Ingredient Variation
The nutraceutical industry uses a wide variety of botanical and botanical-derived ingredients, so variation in ingredient characteristics is inevitable. Even when a finished dose manufacturer has established accurate specifications for ingredients and has a vendor qualification program in place, natural variations in ingredients can impact finished good integrity. Ingredient materials, such as herbal extracts and dried herb powders, vary based on the region where the crop has grown, season grown in and other factors. For example, the same green tea can have different colors and properties in different seasons with the same vendors. Even if a formulator has run a product 10 times in the past, it can still have issues with tablet integrity or color variations. However, in the case of the pharmaceutical industry, specifications are far more precise and differences in ingredients are minimized. Presently, ingredient variation in the nutraceutical industry drives the need for continuous support from the formulation and R&D teams.

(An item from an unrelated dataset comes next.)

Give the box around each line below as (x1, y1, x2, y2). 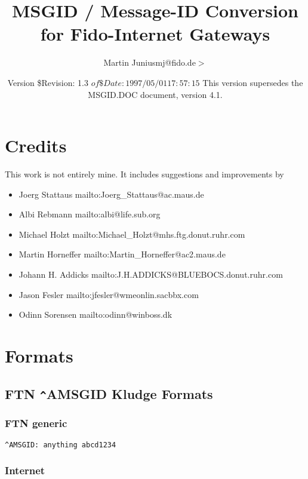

Ingredient and Delivery System Limitations
Some ingredients are suitable neither for tablets nor for capsule formulations; yet, end users still demand these ingredients in a solid-dosage form. This includes ingredients that are sticky, such as sterols, phosphatidylserine, cetyl myristoleate and lecithin; ingredients that are oily, such as powder forms of flaxseed oil, fish oil, evening primrose oil and conjugated linoleic acid (CLA); and ingredients that are moisture sensitive such as acetyl-L-carnitine HCL, L-arginine base, NADH and magnesium chloride. These ingredients are not suitable for compression because they may stick to dies and punches. Nor are they suitable for capsule production because they will not flow unless excessive lubricants are added, which may create secondary problems such as capsule brittleness. The easiest solution for this class of problems is to recommend an appropriate delivery system or use other stable salt forms of the ingredients.
Even though FDA and other certifying agencies are pushing the industry, and brand owners are trying to comply with stricter regulations, it is difficult to achieve certain pharmaceutical standards. The nutrition industry needs to give equal importance to research on physicochemical properties of active ingredients and excipients as it has given on developing scientific evidence for ingredients' ability to work therapeutically. The industry needs to develop databases of physicochemical properties of all approved ingredients for dietary supplements. More research on these properties of ingredients will certainly help us achieve standards as good as pharmaceutical industry.
Ashish Gandhi, M.Pharm., M.H.A., is a research and development (R&D) formulator at Robinson Pharma Inc.